> EXERCISE GOAL
Your task is to filter the entries and copy every line containing the string "plus".

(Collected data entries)
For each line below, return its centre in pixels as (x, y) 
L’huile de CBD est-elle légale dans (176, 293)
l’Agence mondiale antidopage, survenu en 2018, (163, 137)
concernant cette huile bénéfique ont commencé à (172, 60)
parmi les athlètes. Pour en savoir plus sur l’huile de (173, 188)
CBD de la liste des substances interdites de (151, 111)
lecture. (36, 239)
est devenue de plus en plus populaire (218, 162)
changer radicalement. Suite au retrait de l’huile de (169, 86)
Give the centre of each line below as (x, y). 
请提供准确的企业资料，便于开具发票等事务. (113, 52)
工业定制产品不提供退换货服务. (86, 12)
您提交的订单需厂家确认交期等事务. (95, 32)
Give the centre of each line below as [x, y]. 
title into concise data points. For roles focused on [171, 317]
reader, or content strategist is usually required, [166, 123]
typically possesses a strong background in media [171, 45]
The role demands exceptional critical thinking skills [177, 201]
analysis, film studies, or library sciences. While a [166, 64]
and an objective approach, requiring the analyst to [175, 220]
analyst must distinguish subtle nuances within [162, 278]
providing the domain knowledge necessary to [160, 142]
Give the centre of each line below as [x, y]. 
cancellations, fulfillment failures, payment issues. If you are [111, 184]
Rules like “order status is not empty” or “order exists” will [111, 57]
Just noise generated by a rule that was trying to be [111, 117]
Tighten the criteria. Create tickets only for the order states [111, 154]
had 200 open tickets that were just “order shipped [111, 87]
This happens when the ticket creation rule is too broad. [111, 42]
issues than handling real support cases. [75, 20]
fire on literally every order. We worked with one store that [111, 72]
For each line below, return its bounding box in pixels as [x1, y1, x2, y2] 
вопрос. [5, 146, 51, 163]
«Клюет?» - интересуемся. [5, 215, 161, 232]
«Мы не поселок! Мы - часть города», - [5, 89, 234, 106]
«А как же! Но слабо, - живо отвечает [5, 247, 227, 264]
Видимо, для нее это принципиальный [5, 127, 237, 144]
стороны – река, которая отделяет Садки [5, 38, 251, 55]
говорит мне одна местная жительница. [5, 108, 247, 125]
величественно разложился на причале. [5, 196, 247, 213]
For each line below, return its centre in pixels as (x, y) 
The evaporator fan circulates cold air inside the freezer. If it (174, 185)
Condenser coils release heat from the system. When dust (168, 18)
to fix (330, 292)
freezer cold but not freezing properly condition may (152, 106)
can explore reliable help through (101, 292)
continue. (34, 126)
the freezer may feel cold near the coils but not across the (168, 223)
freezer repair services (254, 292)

---

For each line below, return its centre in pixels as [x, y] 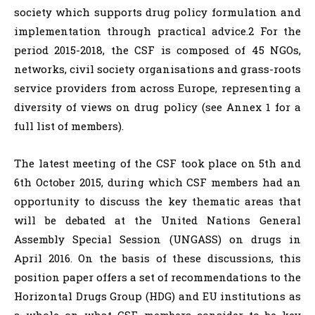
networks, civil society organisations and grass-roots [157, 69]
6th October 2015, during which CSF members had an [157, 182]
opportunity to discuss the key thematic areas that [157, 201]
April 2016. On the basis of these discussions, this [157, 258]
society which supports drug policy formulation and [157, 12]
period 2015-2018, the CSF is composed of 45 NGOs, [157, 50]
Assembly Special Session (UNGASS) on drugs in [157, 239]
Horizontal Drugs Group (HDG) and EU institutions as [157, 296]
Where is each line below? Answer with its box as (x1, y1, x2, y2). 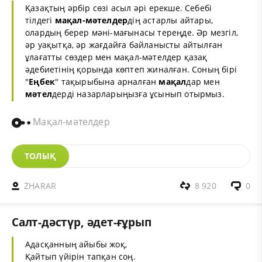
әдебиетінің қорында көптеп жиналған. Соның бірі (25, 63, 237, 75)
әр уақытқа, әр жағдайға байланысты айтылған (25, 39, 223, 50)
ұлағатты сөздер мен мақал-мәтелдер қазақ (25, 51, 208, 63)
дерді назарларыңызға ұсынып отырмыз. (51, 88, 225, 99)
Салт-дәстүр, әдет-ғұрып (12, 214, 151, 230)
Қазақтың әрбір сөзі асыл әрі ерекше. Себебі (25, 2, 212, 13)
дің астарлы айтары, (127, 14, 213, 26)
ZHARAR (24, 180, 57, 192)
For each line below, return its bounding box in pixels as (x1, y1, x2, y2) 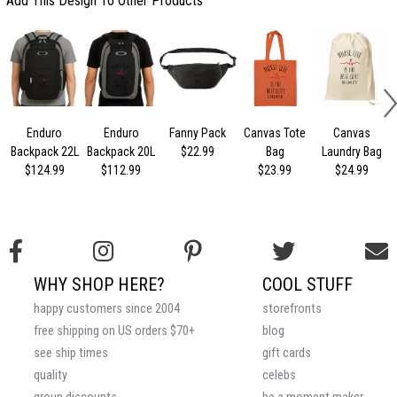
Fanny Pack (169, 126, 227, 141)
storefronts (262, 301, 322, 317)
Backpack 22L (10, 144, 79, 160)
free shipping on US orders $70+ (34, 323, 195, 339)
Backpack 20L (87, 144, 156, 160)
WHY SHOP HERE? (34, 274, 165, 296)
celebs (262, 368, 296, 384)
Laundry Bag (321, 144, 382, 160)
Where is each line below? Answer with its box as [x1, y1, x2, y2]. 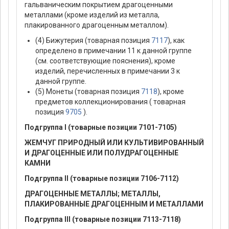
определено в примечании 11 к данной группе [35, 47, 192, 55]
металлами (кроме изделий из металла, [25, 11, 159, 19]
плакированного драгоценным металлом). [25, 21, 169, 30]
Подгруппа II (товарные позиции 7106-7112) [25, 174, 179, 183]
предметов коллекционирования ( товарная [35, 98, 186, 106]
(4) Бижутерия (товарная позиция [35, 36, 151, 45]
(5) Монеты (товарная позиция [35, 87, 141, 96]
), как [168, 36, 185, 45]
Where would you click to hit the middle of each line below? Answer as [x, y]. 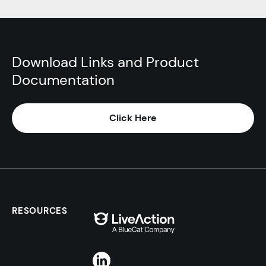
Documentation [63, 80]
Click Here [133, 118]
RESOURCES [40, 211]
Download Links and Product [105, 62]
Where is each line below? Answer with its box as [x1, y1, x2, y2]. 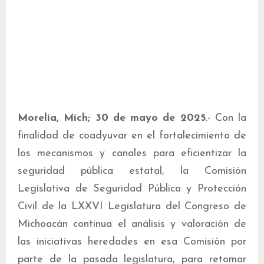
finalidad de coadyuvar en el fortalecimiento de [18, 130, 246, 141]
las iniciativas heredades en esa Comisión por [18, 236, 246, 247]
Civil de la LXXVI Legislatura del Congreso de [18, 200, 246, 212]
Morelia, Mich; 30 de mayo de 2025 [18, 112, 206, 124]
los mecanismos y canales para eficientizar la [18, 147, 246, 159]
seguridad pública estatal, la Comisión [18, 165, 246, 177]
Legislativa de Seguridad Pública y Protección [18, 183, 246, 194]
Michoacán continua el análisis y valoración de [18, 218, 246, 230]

> SOLUTION TO THIS EXERCISE
parmi les athlètes. Pour en savoir plus sur l’huile de (173, 188)
est devenue de plus en plus populaire (218, 162)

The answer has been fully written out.